● **Task details**:
Go through the lines below and copy each one that holds the string "Submit".

● **Input data**:
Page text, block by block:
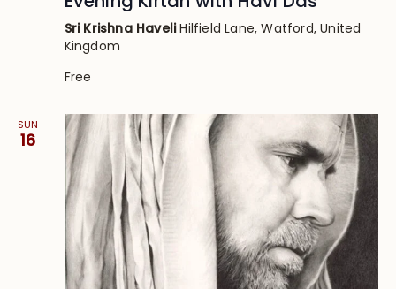
Sri Krishna HaveliHilfield Lane, Watford, United
Kingdom
Free
SUN
16
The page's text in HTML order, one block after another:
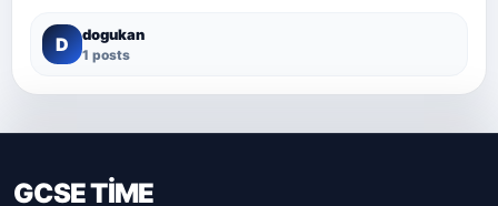
D dogukan
1 posts
GCSE TİME
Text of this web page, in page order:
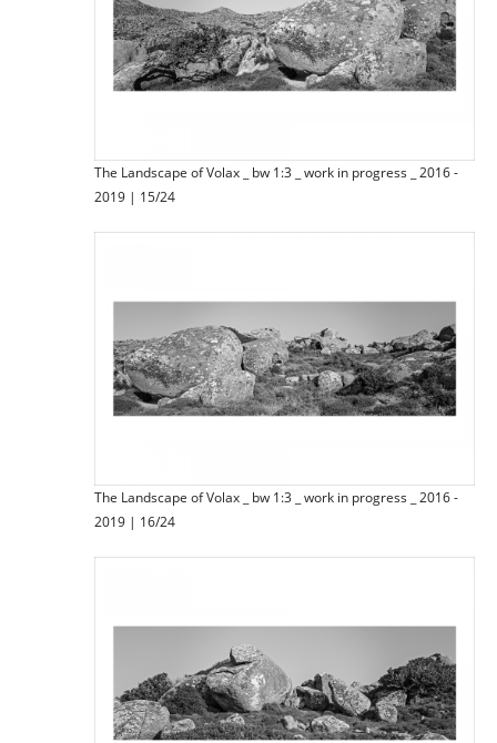
The Landscape of Volax _ bw 1:3 _ work in progress _ 2016 -
2019 | 15/24
The Landscape of Volax _ bw 1:3 _ work in progress _ 2016 -
2019 | 16/24
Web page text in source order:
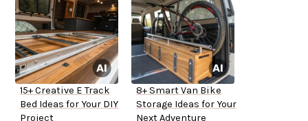
15+ Creative E Track
Bed Ideas for Your DIY
Project
8+ Smart Van Bike
Storage Ideas for Your
Next Adventure
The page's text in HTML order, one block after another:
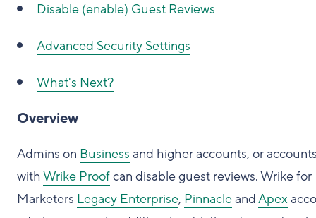
Disable (enable) Guest Reviews
Advanced Security Settings
What's Next?
Overview
Admins on Business and higher accounts, or
with Wrike Proofcan disable guest reviews. Wrike for
Marketers Legacy Enterprise, PinnacleandApex
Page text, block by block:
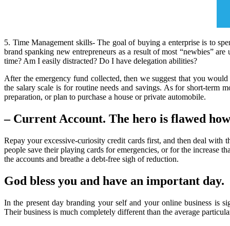
5. Time Management skills- The goal of buying a enterprise is to
brand spanking new entrepreneurs as a result of most “newbies”
time? Am I easily distracted? Do I have delegation abilities?
After the emergency fund collected, then we suggest that you
the salary scale is for routine needs and savings. As for short-term
preparation, or plan to purchase a house or private automobile.
– Current Account. The hero is flawed
Repay your excessive-curiosity credit cards first, and then deal with
people save their playing cards for emergencies, or for the increase
the accounts and breathe a debt-free sigh of reduction.
God bless you and have an important day.
In the present day branding your self and your online business is
Their business is much completely different than the average
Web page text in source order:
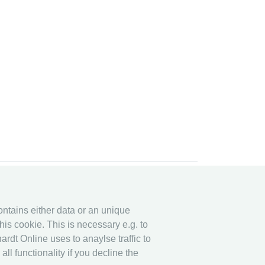
either data or an unique
cookie. This is necessary e.g. to
Online uses to anaylse traffic to
functionality if you decline the
Privacy
Imprint
other
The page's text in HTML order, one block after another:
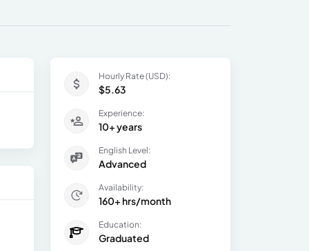
Hourly Rate (USD):
$5.63
Experience:
10+ years
English Level:
Advanced
Availability:
160+ hrs/month
Education:
Graduated
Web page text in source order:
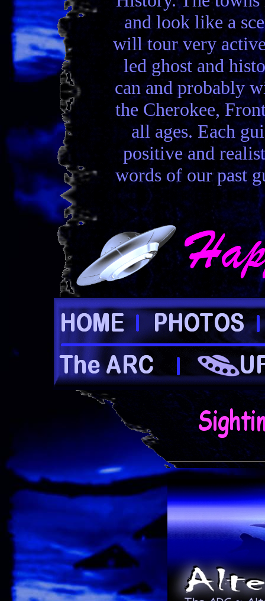
and look like a
will tour very
led ghost and
can and probably
the Cherokee,
all ages. Each
positive and
words of our past
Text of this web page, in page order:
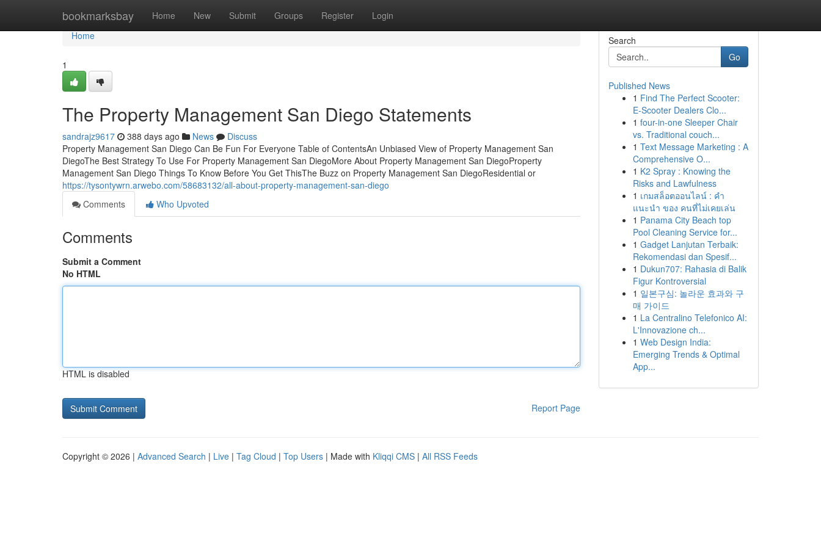
bookmarksbay Home New Submit Groups Register Login
Home
Home
1
The Property Management San Diego Statements
sandrajz9617 388 days ago News
Discuss
Property Management San Diego Can Be Fun For Everyone Table of ContentsAn Unbiased View of Property Management San
DiegoThe Best Strategy To Use For Property Management San DiegoMore About Property Management San DiegoProperty
Management San Diego Things To Know Before You Get ThisThe Buzz on Property Management San DiegoResidential or
https://tysontywrn.arwebo.com/58683132/all-about-property-management-san-diego
Comments
Who Upvoted
Comments
Submit a Comment
No HTML
HTML is disabled
Report Page
Search
Go
Published News
1 Find The Perfect Scooter:
E-Scooter Dealers Clo...
1 four-in-one Sleeper Chair
vs. Traditional couch...
1 Text Message Marketing : A
Comprehensive O...
1 K2 Spray : Knowing the
Risks and Lawfulness
1 เกมสล็อตออนไลน์ : คำ
แนะนำ ของ คนที่ไม่เคยเล่น
1 Panama City Beach top
Pool Cleaning Service for...
1 Gadget Lanjutan Terbaik:
Rekomendasi dan Spesif...
1 Dukun707: Rahasia di Balik
Figur Kontroversial
1 일본구심: 놀라운 효과와 구
매 가이드
1 La Centralino Telefonico AI:
L'Innovazione ch...
1 Web Design India:
Emerging Trends & Optimal
App...
Copyright © 2026 | Advanced Search | Live | Tag Cloud | Top Users | Made with Kliqqi CMS | All RSS Feeds

● **Response area**:
bookmarksbay Home New Submit Groups Register Login
Submit a Comment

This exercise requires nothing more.